I would like to know if there is a good source somewhere (free? I hope) for drawings and plans for various structures. I am particularly looking for steam servicing facilities, roundhouses, and also passenger and freight stations. I would also be interested in other structures for railside industries. I know there are books available for this and have already bought several, but I am wondering if there might be some other sources?
If you’re looking for typical american structures, you best bet will the the Preservation funds (I don’t remember the name, something with “national” somewhere!). It’s a survey program that started in the USA in the 30’s to give job to architects. It’s still going on and the great thing is that they surveyed almost anything, small or large, ugly or not. I used their information (free) to plan a brick work facility years ago. I’m pretty sure someone on this forum knows what I’m talking about and will provide you the link.
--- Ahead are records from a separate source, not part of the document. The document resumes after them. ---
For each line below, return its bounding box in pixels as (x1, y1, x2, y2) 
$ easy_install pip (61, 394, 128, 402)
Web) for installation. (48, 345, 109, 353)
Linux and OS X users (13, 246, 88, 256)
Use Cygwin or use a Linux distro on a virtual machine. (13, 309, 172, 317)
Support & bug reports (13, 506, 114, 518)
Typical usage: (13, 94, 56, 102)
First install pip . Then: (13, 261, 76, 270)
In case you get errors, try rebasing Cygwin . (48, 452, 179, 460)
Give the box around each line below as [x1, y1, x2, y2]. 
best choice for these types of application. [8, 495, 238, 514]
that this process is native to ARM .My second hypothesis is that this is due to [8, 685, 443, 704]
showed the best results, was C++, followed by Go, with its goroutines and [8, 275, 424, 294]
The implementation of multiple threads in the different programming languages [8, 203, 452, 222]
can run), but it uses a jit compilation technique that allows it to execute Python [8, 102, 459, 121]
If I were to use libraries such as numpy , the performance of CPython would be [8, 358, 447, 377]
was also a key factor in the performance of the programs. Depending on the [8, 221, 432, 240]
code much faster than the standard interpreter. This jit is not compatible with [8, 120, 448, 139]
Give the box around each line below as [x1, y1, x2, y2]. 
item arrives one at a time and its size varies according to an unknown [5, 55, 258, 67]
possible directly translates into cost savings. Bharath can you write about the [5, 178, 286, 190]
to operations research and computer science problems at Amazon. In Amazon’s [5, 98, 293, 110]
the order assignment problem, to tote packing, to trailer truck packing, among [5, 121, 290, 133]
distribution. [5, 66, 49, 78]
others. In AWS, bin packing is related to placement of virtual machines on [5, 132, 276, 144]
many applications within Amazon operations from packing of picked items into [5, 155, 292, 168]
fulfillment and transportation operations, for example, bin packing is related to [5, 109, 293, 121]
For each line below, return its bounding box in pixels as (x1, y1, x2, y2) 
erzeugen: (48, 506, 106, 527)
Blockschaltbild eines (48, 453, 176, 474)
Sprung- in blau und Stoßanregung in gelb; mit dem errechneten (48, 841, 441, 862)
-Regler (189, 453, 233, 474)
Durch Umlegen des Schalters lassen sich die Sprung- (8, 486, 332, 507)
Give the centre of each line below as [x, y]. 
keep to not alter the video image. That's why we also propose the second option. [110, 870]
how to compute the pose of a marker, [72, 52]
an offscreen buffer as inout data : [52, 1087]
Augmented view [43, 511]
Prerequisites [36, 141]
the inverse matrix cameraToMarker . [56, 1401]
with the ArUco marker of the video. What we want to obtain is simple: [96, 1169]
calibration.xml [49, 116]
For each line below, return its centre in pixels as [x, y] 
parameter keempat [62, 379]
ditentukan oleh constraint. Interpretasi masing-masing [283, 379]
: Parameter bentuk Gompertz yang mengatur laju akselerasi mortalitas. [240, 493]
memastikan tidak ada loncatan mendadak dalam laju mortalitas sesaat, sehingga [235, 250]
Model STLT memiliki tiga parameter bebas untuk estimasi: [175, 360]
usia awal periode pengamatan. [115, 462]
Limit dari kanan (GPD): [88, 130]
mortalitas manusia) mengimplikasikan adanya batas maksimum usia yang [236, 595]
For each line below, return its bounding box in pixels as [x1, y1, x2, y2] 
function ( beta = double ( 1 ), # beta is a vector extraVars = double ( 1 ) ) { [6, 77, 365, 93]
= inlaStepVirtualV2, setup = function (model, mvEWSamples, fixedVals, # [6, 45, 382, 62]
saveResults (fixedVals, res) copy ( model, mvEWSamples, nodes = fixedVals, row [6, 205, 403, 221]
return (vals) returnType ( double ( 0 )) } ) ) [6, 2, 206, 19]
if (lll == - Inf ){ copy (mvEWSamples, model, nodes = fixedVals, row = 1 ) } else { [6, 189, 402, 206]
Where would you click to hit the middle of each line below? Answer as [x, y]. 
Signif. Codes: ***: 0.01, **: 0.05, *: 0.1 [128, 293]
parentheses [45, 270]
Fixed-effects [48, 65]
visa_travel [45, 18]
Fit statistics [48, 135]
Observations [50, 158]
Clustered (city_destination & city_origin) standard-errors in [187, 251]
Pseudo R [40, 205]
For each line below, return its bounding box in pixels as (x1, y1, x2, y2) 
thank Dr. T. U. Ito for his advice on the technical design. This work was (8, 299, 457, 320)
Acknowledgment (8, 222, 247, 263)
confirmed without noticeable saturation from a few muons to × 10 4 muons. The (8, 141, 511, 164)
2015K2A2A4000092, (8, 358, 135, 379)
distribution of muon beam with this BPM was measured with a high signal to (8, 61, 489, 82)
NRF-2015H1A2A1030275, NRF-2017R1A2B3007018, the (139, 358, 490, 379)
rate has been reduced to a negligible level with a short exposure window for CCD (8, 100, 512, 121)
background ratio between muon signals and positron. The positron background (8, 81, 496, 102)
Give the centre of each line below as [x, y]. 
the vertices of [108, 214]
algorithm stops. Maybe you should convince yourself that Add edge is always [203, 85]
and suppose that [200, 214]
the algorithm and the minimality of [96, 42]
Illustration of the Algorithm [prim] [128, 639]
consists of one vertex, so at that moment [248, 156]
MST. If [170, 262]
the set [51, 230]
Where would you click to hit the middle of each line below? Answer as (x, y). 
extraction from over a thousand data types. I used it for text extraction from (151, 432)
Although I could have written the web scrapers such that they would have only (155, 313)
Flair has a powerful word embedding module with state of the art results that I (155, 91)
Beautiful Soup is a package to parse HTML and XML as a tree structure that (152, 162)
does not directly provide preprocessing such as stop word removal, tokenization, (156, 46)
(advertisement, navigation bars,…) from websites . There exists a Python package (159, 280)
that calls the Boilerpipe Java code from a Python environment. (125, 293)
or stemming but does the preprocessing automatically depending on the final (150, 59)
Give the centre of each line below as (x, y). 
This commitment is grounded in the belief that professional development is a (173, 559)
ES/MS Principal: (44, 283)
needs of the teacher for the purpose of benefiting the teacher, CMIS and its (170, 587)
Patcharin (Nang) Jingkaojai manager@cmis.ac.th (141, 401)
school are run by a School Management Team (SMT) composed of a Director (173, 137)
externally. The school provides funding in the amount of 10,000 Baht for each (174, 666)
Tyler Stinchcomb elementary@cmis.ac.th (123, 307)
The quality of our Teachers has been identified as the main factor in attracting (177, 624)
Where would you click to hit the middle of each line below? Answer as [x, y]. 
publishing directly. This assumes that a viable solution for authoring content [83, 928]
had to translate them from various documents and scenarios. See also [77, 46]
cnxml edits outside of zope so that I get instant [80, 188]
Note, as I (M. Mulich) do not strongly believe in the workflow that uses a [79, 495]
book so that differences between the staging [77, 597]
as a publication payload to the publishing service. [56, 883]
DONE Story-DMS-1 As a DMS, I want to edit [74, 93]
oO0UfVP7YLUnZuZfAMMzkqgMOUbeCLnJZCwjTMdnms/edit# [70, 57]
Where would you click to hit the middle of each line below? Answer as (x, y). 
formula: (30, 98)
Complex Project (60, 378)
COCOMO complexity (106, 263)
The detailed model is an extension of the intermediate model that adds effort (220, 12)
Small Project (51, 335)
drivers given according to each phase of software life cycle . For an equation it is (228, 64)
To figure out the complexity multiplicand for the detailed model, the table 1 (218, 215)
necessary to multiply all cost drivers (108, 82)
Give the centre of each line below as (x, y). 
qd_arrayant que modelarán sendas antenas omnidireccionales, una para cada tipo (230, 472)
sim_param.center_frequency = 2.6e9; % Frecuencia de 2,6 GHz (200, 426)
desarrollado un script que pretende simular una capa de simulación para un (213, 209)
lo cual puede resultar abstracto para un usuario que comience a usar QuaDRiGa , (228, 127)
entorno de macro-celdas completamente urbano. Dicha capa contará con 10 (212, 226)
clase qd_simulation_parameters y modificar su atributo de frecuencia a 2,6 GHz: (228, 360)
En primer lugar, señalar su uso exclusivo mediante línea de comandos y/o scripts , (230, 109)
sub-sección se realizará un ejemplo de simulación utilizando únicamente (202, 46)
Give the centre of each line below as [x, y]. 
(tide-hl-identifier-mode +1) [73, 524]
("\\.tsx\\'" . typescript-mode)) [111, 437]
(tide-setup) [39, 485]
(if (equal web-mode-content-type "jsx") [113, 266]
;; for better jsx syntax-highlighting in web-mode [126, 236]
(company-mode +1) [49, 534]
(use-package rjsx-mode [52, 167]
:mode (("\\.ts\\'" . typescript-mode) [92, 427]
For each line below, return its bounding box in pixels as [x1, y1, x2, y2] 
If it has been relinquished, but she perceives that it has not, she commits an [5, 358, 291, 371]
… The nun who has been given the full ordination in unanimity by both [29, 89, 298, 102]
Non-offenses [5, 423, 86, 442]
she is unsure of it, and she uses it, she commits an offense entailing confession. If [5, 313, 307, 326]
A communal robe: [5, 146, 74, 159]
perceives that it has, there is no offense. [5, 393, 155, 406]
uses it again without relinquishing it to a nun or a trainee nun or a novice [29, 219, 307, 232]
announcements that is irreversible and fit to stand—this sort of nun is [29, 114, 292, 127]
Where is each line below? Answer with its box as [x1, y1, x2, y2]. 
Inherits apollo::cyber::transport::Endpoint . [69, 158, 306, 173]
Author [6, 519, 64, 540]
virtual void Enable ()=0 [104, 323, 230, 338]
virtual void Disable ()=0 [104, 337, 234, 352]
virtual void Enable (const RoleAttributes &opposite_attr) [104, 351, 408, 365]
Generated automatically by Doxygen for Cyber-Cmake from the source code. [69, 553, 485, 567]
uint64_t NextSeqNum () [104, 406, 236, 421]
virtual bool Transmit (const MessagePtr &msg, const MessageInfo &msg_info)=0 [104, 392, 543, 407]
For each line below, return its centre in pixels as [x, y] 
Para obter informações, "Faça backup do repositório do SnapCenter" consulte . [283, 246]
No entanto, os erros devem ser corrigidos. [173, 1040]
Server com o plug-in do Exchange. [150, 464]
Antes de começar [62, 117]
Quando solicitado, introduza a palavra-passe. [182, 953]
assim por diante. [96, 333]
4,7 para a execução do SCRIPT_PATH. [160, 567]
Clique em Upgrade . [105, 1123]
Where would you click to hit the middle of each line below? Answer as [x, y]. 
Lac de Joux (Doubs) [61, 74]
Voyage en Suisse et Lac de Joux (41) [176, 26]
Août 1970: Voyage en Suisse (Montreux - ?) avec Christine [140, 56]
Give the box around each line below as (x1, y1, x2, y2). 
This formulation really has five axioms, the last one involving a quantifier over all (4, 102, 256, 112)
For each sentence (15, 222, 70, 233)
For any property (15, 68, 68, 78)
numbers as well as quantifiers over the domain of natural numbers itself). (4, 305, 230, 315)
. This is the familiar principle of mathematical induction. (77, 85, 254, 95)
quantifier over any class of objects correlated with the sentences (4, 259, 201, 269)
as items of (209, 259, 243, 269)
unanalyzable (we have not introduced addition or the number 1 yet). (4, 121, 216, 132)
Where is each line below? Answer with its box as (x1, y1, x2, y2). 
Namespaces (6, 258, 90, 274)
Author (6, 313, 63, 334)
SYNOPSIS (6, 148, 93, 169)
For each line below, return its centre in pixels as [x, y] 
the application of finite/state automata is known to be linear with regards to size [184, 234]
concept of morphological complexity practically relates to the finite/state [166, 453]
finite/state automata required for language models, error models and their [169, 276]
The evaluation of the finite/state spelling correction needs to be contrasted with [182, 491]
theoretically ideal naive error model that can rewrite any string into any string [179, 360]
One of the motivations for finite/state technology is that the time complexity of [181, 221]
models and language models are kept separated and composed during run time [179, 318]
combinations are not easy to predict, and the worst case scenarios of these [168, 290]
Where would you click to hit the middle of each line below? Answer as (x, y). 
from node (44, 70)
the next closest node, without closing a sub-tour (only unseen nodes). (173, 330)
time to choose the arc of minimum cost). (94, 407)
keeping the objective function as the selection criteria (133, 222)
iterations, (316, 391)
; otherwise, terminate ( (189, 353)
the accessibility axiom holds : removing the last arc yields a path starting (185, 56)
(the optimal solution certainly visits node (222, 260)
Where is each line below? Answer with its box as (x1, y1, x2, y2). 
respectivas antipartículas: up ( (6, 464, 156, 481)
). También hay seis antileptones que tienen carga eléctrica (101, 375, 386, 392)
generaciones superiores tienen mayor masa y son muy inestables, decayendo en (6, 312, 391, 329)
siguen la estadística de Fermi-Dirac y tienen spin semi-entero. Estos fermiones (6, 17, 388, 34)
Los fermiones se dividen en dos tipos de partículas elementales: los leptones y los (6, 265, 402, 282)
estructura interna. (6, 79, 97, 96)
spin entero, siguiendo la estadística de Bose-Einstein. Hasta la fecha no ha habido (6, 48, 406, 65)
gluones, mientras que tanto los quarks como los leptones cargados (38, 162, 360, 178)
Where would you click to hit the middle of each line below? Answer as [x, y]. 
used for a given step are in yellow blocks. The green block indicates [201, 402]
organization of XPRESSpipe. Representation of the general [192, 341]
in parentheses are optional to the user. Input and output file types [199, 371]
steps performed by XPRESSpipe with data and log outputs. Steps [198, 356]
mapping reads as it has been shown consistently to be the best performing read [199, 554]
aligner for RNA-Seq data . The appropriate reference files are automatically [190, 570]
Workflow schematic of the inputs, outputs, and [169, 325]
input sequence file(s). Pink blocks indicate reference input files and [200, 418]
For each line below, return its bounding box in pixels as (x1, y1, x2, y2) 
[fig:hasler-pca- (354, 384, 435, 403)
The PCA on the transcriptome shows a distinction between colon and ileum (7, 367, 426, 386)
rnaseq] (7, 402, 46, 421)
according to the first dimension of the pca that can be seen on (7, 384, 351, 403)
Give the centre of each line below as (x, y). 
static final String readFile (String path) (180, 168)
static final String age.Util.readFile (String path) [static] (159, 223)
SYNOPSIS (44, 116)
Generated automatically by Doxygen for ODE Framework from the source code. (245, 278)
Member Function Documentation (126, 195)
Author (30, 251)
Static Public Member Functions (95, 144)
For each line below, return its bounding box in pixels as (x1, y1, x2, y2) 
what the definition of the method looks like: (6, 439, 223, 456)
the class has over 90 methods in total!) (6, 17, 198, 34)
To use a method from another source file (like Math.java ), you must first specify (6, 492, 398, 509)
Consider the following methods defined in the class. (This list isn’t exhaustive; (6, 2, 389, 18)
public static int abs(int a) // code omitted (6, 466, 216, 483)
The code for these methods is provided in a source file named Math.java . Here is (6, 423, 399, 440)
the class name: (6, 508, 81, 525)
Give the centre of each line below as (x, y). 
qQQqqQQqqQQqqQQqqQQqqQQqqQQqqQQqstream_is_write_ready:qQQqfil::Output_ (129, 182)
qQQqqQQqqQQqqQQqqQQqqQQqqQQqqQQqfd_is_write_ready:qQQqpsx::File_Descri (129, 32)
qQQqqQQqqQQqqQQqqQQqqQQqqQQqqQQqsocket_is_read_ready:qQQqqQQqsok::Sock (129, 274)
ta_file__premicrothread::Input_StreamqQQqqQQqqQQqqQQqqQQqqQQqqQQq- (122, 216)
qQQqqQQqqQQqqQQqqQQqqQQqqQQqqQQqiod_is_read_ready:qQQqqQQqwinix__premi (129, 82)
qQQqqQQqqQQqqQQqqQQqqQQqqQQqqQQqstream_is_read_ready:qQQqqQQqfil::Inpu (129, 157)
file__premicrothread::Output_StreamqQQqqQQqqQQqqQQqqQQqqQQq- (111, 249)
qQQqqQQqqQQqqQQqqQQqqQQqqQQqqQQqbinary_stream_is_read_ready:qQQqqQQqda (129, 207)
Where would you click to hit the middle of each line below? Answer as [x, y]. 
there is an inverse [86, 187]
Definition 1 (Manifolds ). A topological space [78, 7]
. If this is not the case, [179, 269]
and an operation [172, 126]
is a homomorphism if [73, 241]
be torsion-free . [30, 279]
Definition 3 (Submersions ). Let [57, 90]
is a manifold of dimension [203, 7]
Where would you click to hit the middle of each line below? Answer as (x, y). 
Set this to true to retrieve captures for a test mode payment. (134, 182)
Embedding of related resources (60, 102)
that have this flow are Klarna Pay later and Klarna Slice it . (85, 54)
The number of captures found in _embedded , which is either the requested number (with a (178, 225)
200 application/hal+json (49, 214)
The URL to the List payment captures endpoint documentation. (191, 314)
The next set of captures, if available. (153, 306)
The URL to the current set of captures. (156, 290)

Also, in Canada, we have access to a good number of scanned insurance maps. They are a great load of value to scale industries and learn how they work. I’m pretty sure they can also be found in numeric format in USA (they are called Sanborn Maps). Habitually, any large city library that respects itself have a copy of them for their respective area.
That would be the National Trust for Historic Preservation. You could also check your favorite prototype’s historical society, and any railroad museums that might operate in your area.
There is some stuff available in the HABS/HAER (Historic American Building Survey/Historical American Engineering Records) collection of the Library of Congress.
Model Railroader published a lot of good structure drawings in the 1940s to 1980s, often together with a construction article. Back issues might not be free right now – but once those DVDs of MR going back to 1934 hit the market I bet there will be boxes of free or super cheap MRs at swap meets.
The HABS-HAER has literally thousands of pictures of buildings of all types, industrial, commercial, agricultural, residential. Many have plans, some have histories, some have pictures of the machinery inside of them or floor plans.
Excellent site. Search for the area or your interest and/or for the type of building or industry in which you are interested. Often they will not have a lan for the specific area, but a similar one someplace else.
If you are interested in Canadian Steam, the CPR Historical Society has on line drawings of a number of stations in Canada showing the overall r/w plan, the location of the station, location of industries located on the railroad r/w such as cattle pens, grain elevators, track locations etc.
They also have on line copies of railroad station plans, roundhouses, turntables, coal bins and other misc buildings.
How far back does your Model Railroader Mag collection go??
Back in the 70’s and 80’s and even further back when it was a proper model railroad mag there where lots of drawings and how to articles that will be very helpful.
They will also be suitable for model railroads[:D] and should be easy to adapt to your railroad.
Also look for the older out of print structure books at train shows these not only have the drawing but suggest how the building could be made…
Forget the current batch of structure books if you plan on doing a lot of scratch building they don’t cater for it that well.